Given a point $p \in U$, I think you should first try to find an open four-dimensional box containing $p$ which is contained in $U$. Then you can find a small ball centred at $p$ which is contained in the box and hence in $U$.
Let $(a, b, c, d) \in U$, then $a \in (-1, 1)$, $b \in (-2, 2)$, $c \in (-3, 3)$, and $d \in (-4, 4)$. Let $\delta_1 = \min\{|1 - a|, |-1 - a|\}$; this is the shortest distance between $a$ and a point not in the interval $(-1, 1)$. If we leave the last three coordinates fixed, but we change the first coordinate $a$ by less that $\delta_1$, then the corresponding point remains in $U$. Likewise, we set
\begin{align*}
\delta_2 &= \min\{|2 - b|, |-2 - b|\}\\
\delta_3 &= \min\{|3 - c|, |-3 - c|\}\\
\delta_4 &= \min\{|4 - d|, |-4 - d|\}.
\end{align*}
Then $\delta_i$ measures how much we can change the $i^{\text{th}}$ coordinate and remain in $U$, provided we keep the other coordinates fixed.

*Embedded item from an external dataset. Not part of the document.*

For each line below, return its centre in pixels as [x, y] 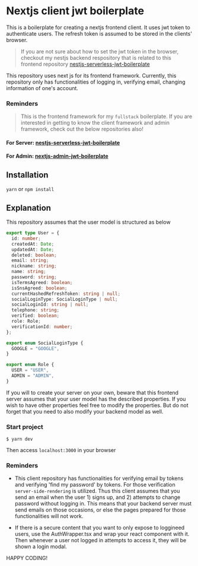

Now let $\delta = \min\{\delta_1, \delta_2, \delta_3, \delta_4\}$. Now if I vary any one of the coordinates by at most $\delta$, and keep the other coordinates fixed, then I remain in $U$. That is, $V = (a - \delta, a + \delta)\times(b - \delta, b + \delta)\times(c - \delta, c + \delta)\times(d - \delta, d + \delta)$ is contained in $U$. Furthermore, $V$ is open and contains $p$; this is the open four-dimensional box containing $p$ that I mentioned at the beginning.
Now you just need to find a ball centred at $p$ which is small enough to be contained in $V$ (and hence $U$). You can check that the ball $B(p, \delta)$ will do; intuitively, the change in any coordinate is less than or equal to the change in the distance.